Goal of the exercise:
Below are some records. Return exactly the lines from the one containing "Zephyr or its" through the one containing "Proposals and RFCs (11, 9, 116, 23)", both included, and only those.

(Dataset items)
=-=-=-=-=
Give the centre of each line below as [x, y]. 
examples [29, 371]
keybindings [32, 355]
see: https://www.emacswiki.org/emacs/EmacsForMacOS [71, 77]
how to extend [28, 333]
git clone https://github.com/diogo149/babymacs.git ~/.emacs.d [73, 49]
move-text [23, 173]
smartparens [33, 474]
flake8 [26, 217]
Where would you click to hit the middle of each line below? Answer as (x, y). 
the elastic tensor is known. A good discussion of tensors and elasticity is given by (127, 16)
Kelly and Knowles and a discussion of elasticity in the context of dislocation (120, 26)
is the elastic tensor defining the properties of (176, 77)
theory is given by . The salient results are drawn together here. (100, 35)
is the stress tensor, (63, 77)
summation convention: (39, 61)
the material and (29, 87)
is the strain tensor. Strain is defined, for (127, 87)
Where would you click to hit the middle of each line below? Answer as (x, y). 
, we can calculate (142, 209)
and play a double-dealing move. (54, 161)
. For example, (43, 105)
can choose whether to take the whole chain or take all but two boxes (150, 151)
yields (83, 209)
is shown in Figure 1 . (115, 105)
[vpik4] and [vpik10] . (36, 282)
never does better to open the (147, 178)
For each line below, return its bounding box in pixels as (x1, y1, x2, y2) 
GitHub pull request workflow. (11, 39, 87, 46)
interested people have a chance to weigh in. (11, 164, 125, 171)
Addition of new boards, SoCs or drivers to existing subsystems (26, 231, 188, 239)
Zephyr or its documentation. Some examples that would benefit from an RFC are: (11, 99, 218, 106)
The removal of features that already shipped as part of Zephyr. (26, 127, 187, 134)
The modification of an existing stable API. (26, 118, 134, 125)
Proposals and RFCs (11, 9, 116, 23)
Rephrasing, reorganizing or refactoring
=-=-=-=-=
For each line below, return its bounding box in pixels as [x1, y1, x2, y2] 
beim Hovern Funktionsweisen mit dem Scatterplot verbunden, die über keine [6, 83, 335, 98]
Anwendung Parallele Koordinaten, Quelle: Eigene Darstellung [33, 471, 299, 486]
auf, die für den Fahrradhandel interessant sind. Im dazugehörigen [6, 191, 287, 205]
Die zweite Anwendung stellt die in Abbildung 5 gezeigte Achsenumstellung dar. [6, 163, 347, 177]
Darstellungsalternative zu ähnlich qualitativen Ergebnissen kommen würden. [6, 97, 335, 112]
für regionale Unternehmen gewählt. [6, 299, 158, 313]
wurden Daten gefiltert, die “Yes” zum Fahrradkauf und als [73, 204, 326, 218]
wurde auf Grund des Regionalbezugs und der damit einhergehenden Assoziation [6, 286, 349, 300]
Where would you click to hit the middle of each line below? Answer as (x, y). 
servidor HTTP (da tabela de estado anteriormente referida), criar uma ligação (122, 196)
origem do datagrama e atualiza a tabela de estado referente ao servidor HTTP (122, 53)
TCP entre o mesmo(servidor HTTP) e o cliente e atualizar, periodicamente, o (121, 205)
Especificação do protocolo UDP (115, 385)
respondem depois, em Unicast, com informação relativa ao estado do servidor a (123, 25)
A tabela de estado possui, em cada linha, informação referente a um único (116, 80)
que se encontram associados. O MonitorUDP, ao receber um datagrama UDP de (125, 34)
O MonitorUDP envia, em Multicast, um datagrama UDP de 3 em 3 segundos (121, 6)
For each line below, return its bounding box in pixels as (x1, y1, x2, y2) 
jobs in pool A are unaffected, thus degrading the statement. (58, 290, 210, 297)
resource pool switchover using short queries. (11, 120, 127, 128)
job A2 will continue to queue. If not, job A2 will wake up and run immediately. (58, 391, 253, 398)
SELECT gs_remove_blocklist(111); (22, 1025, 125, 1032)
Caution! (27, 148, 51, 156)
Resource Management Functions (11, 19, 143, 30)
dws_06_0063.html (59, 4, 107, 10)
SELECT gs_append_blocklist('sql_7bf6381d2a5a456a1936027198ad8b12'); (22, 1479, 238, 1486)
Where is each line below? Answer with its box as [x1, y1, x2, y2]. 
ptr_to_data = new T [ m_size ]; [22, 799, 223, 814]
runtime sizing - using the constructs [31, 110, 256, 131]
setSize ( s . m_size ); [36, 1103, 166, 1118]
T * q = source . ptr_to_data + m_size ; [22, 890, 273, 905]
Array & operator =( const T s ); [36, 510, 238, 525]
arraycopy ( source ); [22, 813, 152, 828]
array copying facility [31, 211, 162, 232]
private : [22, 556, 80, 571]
=-=-=-=-=
Response to the task:
Zephyr or its documentation. Some examples that would benefit from an RFC are: (11, 99, 218, 106)
The removal of features that already shipped as part of Zephyr. (26, 127, 187, 134)
The modification of an existing stable API. (26, 118, 134, 125)
Proposals and RFCs (11, 9, 116, 23)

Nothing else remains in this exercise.